→ BRIEF:
Reproduce only what runs from the line containing "healthy , structurally" to the line containing "é uma substituição e [278, 74]" in the records below, inclusive. Keep it exact, and keep the pictures out.

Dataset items
-*-
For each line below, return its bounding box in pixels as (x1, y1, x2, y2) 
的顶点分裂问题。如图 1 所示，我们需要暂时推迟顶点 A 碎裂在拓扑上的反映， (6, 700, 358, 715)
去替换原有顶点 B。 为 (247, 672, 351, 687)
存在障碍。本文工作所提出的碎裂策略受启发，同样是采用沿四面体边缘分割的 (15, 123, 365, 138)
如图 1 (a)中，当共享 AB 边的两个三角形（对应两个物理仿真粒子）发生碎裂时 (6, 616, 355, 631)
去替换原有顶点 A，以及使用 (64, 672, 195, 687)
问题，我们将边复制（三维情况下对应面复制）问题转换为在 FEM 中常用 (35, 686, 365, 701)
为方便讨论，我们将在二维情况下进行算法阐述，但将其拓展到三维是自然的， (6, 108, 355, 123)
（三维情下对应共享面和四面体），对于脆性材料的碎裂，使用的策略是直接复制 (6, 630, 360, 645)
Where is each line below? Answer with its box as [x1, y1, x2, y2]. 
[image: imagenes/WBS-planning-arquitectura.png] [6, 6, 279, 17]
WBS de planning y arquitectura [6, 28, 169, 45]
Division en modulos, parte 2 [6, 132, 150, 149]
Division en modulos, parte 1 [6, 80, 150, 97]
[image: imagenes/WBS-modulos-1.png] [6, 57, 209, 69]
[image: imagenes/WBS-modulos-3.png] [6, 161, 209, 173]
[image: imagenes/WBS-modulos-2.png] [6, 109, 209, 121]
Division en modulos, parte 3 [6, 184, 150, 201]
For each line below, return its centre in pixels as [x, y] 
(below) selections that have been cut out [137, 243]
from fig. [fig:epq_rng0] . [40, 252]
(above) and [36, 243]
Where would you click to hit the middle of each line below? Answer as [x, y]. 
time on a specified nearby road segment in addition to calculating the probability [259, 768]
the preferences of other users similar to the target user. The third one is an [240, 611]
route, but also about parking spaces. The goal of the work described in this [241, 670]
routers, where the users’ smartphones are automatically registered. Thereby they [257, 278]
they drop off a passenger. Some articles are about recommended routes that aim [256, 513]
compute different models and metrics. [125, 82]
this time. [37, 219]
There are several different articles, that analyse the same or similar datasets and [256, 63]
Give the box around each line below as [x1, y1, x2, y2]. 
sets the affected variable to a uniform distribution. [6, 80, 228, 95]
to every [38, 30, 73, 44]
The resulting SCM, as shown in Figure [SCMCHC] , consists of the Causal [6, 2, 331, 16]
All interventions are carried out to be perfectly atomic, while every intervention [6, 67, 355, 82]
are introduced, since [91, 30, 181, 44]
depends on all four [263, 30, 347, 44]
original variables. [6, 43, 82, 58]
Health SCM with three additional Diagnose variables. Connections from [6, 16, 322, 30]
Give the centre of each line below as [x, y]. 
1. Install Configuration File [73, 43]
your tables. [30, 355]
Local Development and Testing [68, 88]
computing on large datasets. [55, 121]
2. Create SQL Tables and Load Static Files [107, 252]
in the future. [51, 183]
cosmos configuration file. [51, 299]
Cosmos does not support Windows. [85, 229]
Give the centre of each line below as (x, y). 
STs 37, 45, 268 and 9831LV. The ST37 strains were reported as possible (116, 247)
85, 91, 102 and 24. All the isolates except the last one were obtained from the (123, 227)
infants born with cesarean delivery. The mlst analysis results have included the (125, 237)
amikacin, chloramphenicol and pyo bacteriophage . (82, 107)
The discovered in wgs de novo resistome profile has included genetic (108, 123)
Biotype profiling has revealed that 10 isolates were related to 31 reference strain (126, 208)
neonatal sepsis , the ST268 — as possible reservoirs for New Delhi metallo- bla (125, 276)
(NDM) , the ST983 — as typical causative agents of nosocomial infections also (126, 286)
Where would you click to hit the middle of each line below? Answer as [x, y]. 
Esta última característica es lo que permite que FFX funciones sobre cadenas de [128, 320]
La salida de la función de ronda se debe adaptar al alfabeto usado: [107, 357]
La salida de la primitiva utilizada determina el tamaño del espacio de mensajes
-*-
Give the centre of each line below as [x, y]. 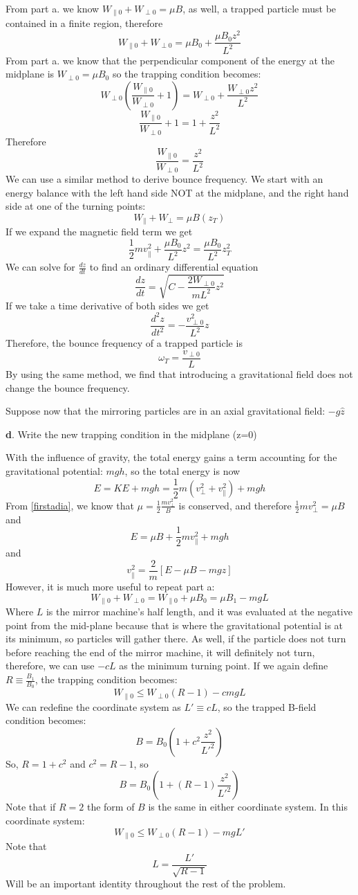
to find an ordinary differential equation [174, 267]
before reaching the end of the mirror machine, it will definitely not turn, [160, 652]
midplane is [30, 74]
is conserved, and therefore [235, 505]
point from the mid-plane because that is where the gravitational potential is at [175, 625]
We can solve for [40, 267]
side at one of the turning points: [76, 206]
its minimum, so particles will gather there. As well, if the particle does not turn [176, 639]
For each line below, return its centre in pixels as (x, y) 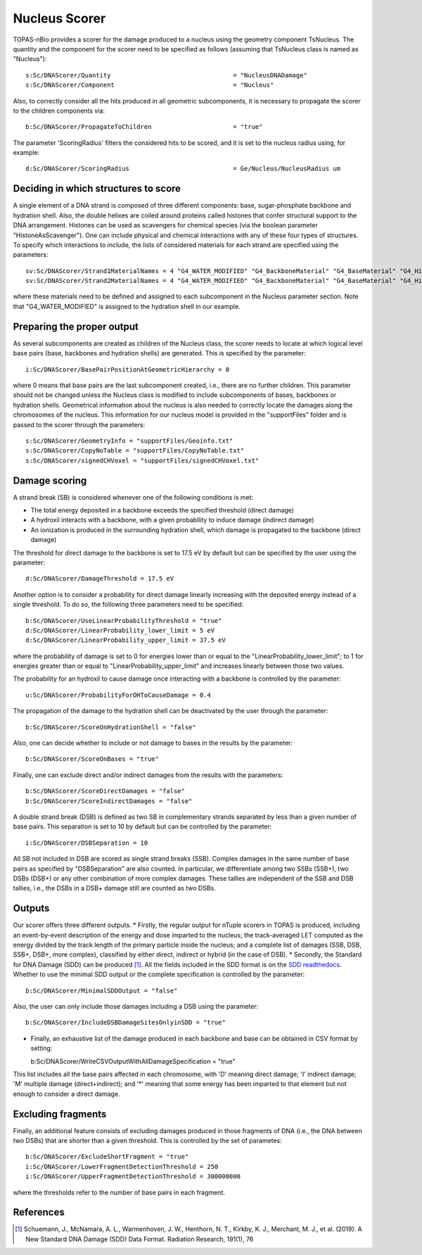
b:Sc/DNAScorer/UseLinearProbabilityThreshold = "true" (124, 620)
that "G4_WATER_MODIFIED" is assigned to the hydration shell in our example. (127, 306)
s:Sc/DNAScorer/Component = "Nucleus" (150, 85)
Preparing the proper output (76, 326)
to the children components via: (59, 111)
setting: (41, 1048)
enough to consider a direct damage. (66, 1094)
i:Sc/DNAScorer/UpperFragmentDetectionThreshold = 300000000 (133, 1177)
-*-
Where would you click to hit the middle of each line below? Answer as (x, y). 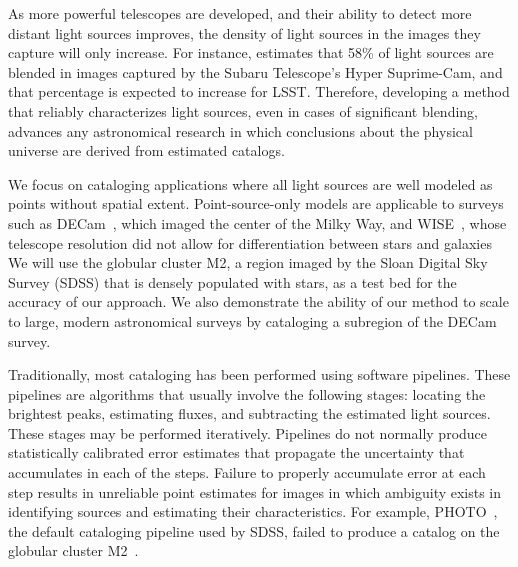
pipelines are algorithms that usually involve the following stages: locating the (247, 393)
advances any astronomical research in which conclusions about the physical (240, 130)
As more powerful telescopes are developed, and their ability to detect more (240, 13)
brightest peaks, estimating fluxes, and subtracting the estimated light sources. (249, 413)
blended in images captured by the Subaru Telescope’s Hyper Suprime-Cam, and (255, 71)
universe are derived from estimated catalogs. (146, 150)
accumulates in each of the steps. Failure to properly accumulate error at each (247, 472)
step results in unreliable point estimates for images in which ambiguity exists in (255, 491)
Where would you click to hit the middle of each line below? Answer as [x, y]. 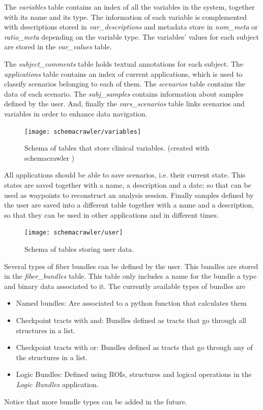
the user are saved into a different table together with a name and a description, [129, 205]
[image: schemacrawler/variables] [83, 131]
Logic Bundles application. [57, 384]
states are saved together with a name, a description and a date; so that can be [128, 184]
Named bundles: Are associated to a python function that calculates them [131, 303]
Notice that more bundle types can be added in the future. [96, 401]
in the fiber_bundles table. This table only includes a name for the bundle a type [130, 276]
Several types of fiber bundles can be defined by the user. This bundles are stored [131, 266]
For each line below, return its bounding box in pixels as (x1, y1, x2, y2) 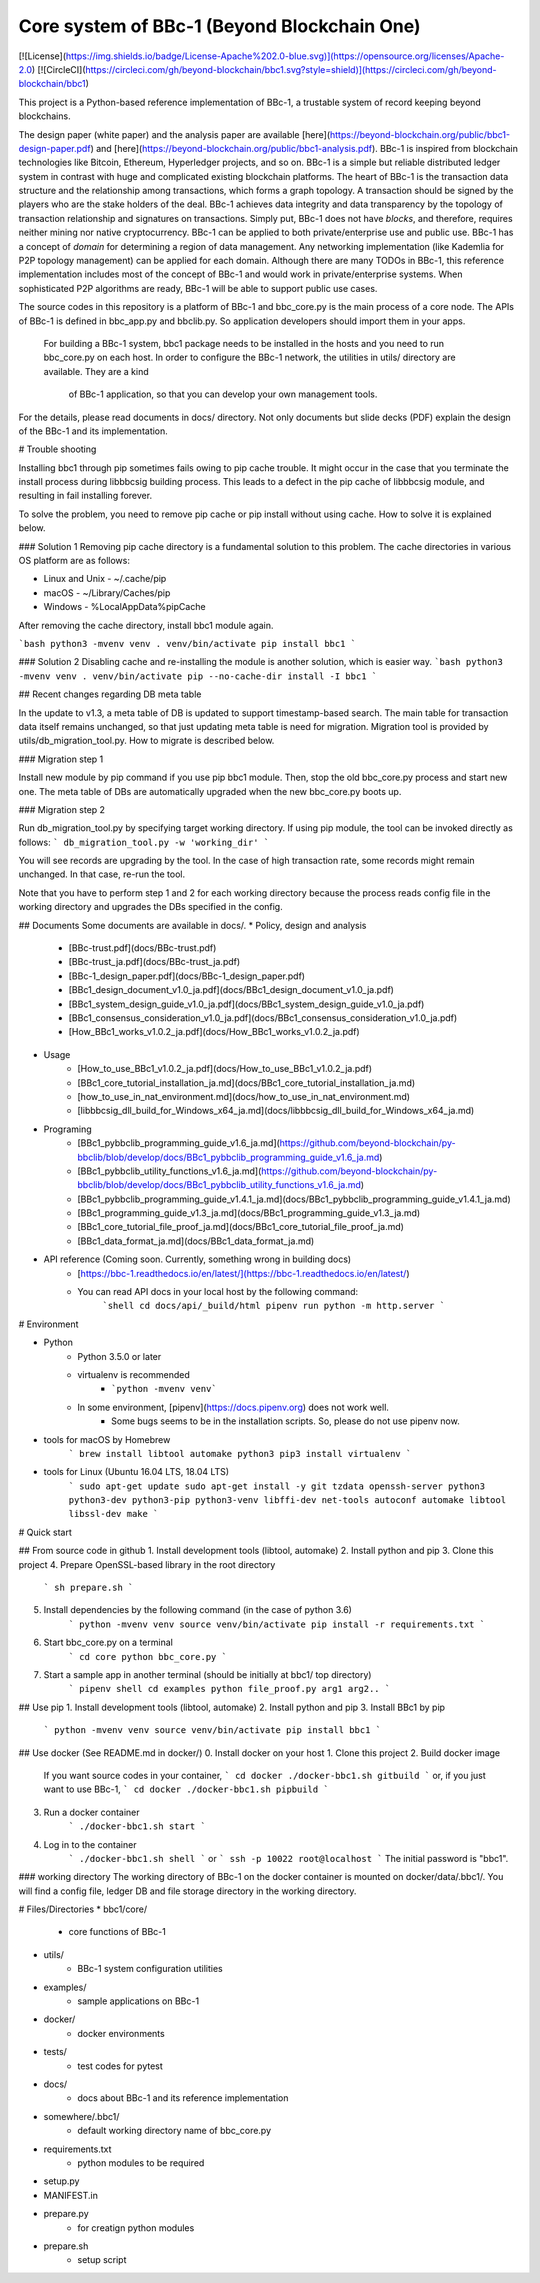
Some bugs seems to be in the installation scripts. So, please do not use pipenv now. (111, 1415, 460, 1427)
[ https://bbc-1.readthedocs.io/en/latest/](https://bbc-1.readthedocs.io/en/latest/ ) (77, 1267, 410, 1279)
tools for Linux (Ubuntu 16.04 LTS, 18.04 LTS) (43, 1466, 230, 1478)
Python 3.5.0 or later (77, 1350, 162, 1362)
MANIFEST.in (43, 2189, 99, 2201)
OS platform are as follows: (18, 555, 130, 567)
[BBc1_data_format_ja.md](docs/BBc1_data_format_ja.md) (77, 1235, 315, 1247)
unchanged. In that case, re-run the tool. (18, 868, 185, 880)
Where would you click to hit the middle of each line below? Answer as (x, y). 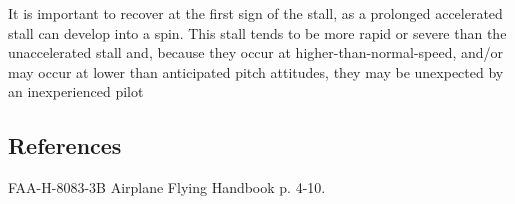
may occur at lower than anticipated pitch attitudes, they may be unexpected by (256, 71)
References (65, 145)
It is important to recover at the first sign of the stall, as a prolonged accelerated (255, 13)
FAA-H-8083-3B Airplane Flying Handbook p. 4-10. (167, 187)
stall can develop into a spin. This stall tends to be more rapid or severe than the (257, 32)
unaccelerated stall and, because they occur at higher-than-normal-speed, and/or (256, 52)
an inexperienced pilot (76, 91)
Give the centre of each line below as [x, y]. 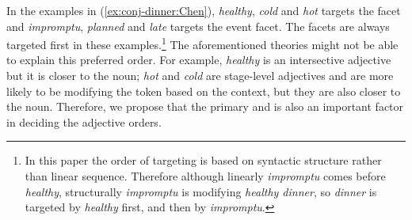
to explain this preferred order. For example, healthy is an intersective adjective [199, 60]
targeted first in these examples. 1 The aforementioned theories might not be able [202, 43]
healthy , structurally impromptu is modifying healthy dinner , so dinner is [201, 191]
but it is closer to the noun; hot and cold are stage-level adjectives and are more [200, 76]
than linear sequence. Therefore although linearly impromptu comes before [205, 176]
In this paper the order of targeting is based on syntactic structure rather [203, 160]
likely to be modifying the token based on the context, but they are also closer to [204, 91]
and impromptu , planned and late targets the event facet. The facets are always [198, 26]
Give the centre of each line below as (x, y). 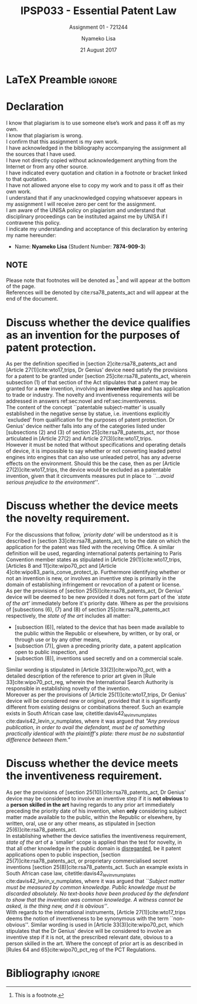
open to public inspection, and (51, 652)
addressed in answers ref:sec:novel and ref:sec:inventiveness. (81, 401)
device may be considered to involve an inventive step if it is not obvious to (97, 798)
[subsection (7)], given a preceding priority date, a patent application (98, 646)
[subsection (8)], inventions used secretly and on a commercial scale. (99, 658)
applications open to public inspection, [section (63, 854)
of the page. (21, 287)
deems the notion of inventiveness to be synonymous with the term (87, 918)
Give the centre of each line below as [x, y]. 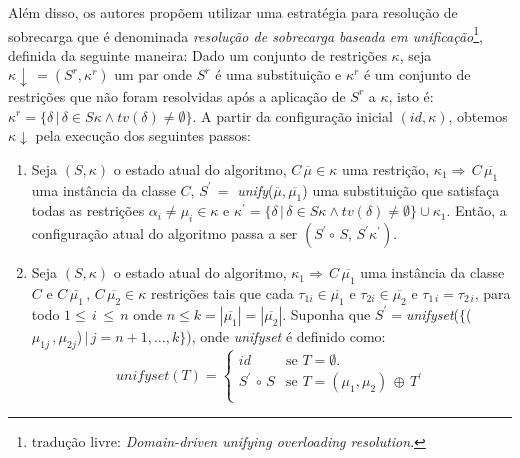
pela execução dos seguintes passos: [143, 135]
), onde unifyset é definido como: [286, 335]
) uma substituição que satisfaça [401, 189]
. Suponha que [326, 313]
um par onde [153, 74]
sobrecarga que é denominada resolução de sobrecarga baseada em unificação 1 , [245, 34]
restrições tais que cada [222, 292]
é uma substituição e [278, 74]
-*-
→ EXERCISE OUTPUT:
healthy , structurally impromptu is modifying healthy dinner , so dinner is [201, 191]
but it is closer to the noun; hot and cold are stage-level adjectives and are more [200, 76]
than linear sequence. Therefore although linearly impromptu comes before [205, 176]
In this paper the order of targeting is based on syntactic structure rather [203, 160]
likely to be modifying the token based on the context, but they are also closer to [204, 91]
and impromptu , planned and late targets the event facet. The facets are always [198, 26]
Give the centre of each line below as (x, y). 
open to public inspection, and (51, 652)
addressed in answers ref:sec:novel and ref:sec:inventiveness. (81, 401)
device may be considered to involve an inventive step if it is not obvious to (97, 798)
[subsection (7)], given a preceding priority date, a patent application (98, 646)
[subsection (8)], inventions used secretly and on a commercial scale. (99, 658)
applications open to public inspection, [section (63, 854)
of the page. (21, 287)
deems the notion of inventiveness to be synonymous with the term (87, 918)
Give the centre of each line below as [x, y]. 
pela execução dos seguintes passos: [143, 135]
), onde unifyset é definido como: [286, 335]
) uma substituição que satisfaça [401, 189]
. Suponha que [326, 313]
um par onde [153, 74]
sobrecarga que é denominada resolução de sobrecarga baseada em unificação 1 , [245, 34]
restrições tais que cada [222, 292]
é uma substituição e [278, 74]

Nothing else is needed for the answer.